Section 831.02, Florida Statutes (1993), provides:
Whoever utters and publishes as true a false, forged or altered record, deed, instrument or other writing mentioned in s. 831.01 knowing the same to be false, altered, forged or counterfeited, with intent to injure or defraud any person, shall be guilty of a felony of the third degree, punishable as provided in s. 775.082, s. 775.083, or s. 775.084.
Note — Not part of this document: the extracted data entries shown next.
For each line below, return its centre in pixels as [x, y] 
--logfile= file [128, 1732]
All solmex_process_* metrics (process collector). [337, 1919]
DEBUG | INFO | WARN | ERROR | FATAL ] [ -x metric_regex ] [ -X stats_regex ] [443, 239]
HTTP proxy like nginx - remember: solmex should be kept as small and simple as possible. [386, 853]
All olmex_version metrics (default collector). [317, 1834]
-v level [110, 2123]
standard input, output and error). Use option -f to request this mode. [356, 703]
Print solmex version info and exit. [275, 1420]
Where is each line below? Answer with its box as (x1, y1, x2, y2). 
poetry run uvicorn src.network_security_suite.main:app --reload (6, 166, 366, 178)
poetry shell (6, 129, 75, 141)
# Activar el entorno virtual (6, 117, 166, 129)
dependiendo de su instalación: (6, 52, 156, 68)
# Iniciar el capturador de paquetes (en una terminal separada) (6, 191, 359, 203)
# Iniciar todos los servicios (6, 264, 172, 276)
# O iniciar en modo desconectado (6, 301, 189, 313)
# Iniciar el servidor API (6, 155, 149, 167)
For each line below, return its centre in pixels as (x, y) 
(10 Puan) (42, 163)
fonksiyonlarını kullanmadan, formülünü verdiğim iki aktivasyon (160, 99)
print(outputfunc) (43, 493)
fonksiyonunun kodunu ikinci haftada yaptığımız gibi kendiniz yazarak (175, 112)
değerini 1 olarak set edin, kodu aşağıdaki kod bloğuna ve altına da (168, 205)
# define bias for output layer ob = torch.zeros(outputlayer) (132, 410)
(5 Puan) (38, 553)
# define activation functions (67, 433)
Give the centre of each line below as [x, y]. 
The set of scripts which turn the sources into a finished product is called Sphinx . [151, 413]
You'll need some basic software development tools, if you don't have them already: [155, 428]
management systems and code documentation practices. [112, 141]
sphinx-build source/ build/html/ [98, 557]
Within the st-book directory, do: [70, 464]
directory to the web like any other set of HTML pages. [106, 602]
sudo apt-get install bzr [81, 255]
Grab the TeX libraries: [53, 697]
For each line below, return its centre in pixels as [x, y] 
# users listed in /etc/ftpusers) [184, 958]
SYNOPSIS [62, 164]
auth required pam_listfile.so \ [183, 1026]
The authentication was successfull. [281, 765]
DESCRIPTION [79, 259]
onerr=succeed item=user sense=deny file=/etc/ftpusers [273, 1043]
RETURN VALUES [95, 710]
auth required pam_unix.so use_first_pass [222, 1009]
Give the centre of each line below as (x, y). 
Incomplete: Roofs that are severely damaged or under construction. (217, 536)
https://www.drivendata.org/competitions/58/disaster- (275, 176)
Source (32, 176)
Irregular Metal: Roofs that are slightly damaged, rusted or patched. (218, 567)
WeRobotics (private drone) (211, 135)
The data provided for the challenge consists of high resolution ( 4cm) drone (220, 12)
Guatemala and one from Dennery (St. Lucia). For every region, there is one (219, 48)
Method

Section 812.014(1), Florida Statutes (1993), provides:
A person commits theft if he knowingly obtains or uses, or endeavors to obtain or to use, the property of another with intent to, either temporarily or permanently:
(a) Deprive the other person of a right to the property or a benefit therefrom.
(b) Appropriate the property to his own use or to the use of any person not entitled thereto.
We therefore affirm Billups' judgments and sentences in all respects.
AFFIRMED.
MINER, ALLEN, WEBSTER, MICKLE and PADOVANO, JJ., CONCUR.